Самым последовательным противником антисемитизма выступает на страницах «Корабля дураков» сама К. Э. Портер. В гораздо более откровенном и субъективно окрашенном, чем обычно свойственно ее прозе, пассаже она зло высмеивает отвергших Левенталя и Фрейтага «людей высшей породы», которым вскоре суждено будет стать прямыми пособниками, а быть может, и жертвами нацистского режима. Однако в каких-то случаях определенные элементы общей концепции произведения представляются довольно сомнительными. Так, пожалуй, ничем, кроме как стойкой предубежденностью против представителей «латинской расы», нельзя объяснить черные краски, которыми рисует автор кубинских студентов и испанских танцоров. О «лукавой и злобной обезьяньей природе» в романе говорится неоднократно, а пара близнецов, Рик и Рэк, всякий раз является на сцене действия точно в отблесках адского пламени.

Их страсть к разрушению, привычка швырять за борт что ни попади таят в себе постоянную непредсказуемую угрозу – ведь многие осложнения по ходу плавания от Мексики до бухты Виго кое-как утрясались, и только проделки близнецов почему-то неизменно сопровождались непоправимыми последствиями. И все же, чуткая к каждой фальшивой ноте, писательница вовремя подправляет положение. Комментарии относительно «метафизических миазмов зла», которые источают вокруг себя вместе со своими соплеменниками Рик и Рэк, она обычно передоверяет «даме с записной книжкой», фрау Риттерсдорф, суждениям которой явно недостает глубины и простой человечности.

Большие и малые конфликты в среде примерно пятнадцати пар «чистых» оттесняют на задний план, но не позволяют полностью исключить из поля зрения другие проблемы социально-психологического порядка. У занятых бесконечными «эстетизированными» словопрениями Дэвида и Дженни хватает такта, чтобы по крайней мере попытаться вникнуть в трагедию изгоняемых с тростниковых полей Кубы наемных рабочих. Колебания рыночной конъюнктуры вдруг делают ненужными сотни и тысячи человеческих жизней, и, покорные слепому экономическому произволу, власти не находят ничего лучшего, как прибегнуть к сугубо полицейским мерам.

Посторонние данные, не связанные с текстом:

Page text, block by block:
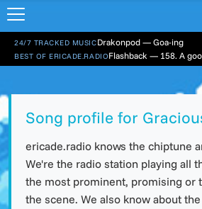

Соответствующие страницы «Корабля дураков» писались на рубеже 30-40-х годов, и по силе обличения социальной несправедливости они сопоставимы с рожденными той же эпохой и переполненными народным страданием «Гроздьями гнева» Дж. Стейнбека.

То, что подчас благозвучно именуется в наши дни «новой стратегией занятости», предстает здесь перед читателем в своем подлинном, свободном от лицемерного камуфляжа обличье. Фальшивые рассуждения буржуазной газетки о гуманном и вместе с тем практичном подходе к решению вопроса о «лишней» рабочей силе опровергаются плачевным видом молчаливого и забитого люда, вынужденного сниматься с насиженного места. Почти девятьсот мужчин и женщин загнаны на тесную нижнюю палубу корабля «Вера», и эта пороховая бочка так и останется на всем пути до Канарских островов впечатляющим символом неустойчивости мироустройства, базирующегося в первую очередь на грубо материалистическом расчете.

Пассажиры с нижней палубы почти не персонифицированы в романе. Агитатор в красной рубашке и резчик по дереву, выделывающий забавных зверюшек, нужны Портер больше для того, чтобы обозначить два извечных типа реакции на социальные притеснения – неуправляемый, хотя и пламенный, протест и смиренномудрое терпение. Основная же масса «нечистых» безгласна, но уже в самом описании их повседневных непритязательных забот угадывается мысль писательницы о нравственном превосходстве этих отверженных над вот уж действительно образчиками «человеческого шлака» в лице все того же неуемного Рибера и его достойной партнерши фрейлейн Шпекенкикер.